“A woman is always a fickle, unstable thing.” —Virgil (Aeneid)
“The usual masculine disillusionment in discovering that a woman has a brain.” Margaret Mitchell (Gone with the Wind)
I love people. I love my friends, be they female or male, liberal or conservative, married or single, gay or straight, and rich or poor. I try to respect all strangers regardless of race, color, religious or political beliefs (with the possible exception of American's only native criminal class–politicians–as so described by Will Rogers.)
However, sometimes the logic of women and/or liberals leaves me scratching my head.
Please correct me if I am wrong, but I believe that modern liberals and feminists agree on all of the following.
1. A woman has the right to do whatever she wants with her own body even if involves a potential life–as in abortion.
2. A woman can contract out her body as in becoming a surrogate mother. This is highly invasive and will result in some permanent changes, but this is OK, it is her body!
3. A woman cannot rent her body for 20 minutes, an hour, or a night or weekend, as in prostitution despite, the fact that she will not endure any hardship, damage, or permanent change.
4. A woman can lease her body as in becoming a mistress to a married man. She can receive room, board, gifts, and a stipend, so her vagina belongs to her with respect to leasing it, but not renting it. I guess it is a question of duration. I think certain Homeowner Associations have similar rules so I guess her body is like real estate.

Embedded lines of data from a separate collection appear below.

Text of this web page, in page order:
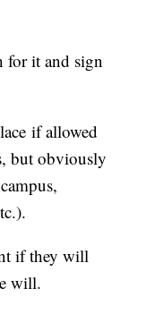
for it and sign
if allowed
but obviously
if they will
will.
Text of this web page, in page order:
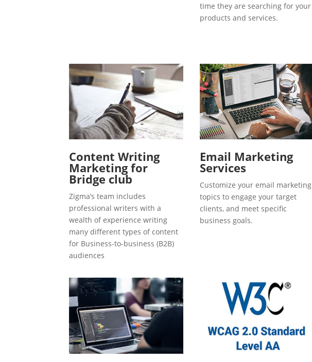
time they are searching for your
products and services.
Content Writing
Marketing for
Bridge club
Zigma’s team includes
professional writers with a
wealth of experience writing
many different types of content
for Business-to-business (B2B)
audiences
Email Marketing
Services
Customize your email marketing
topics to engage your target
clients, and meet specific
business goals.
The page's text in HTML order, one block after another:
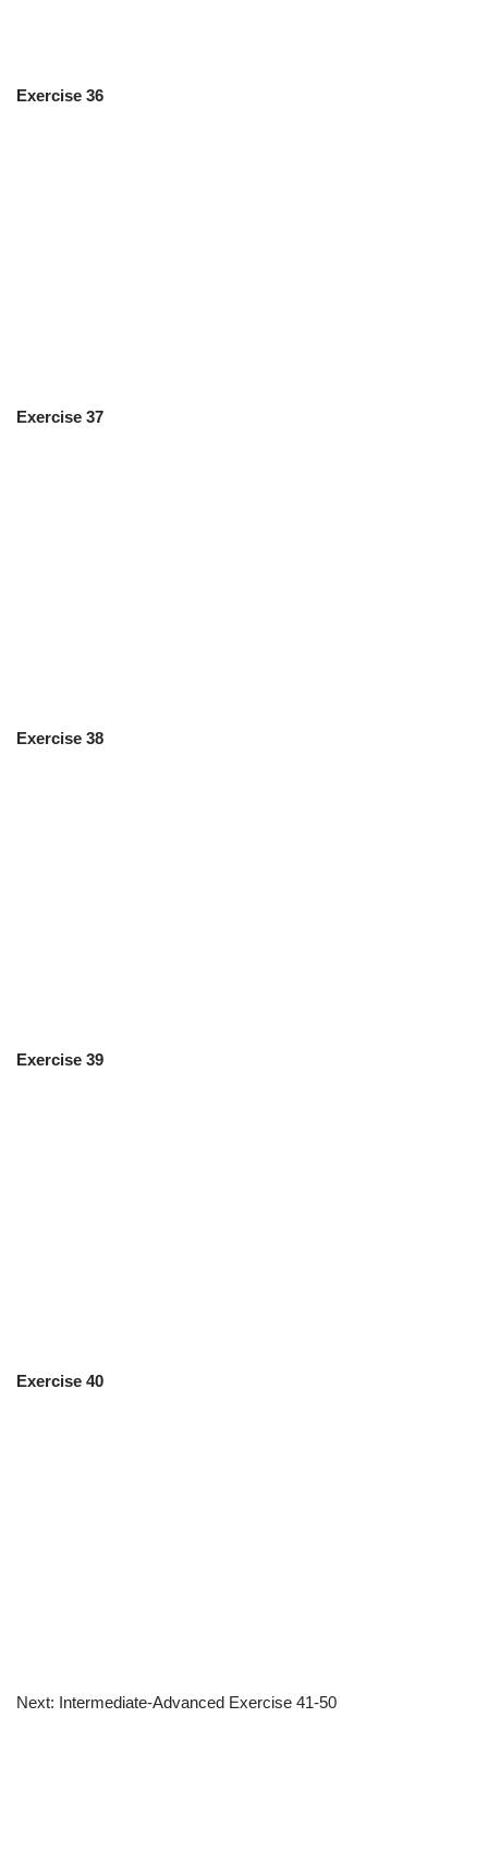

5. A poor woman with two perfectly healthy kidneys can give one away to a stranger but can not sell it to a friend, family member, or a stranger. Her kidney, unlike her womb, does not belong to her.
6. In the politically correct world discrimination is viewed as an evil. Women want equal pay for equal work, except at Wimbledon where the women play the best 2 out of 3 sets and the men play 3 out of 5 sets but both get equal prize money. Of course that begs the question as to why we discriminate in the first place and have separate tournaments for the different sexes. Isn't that sexism?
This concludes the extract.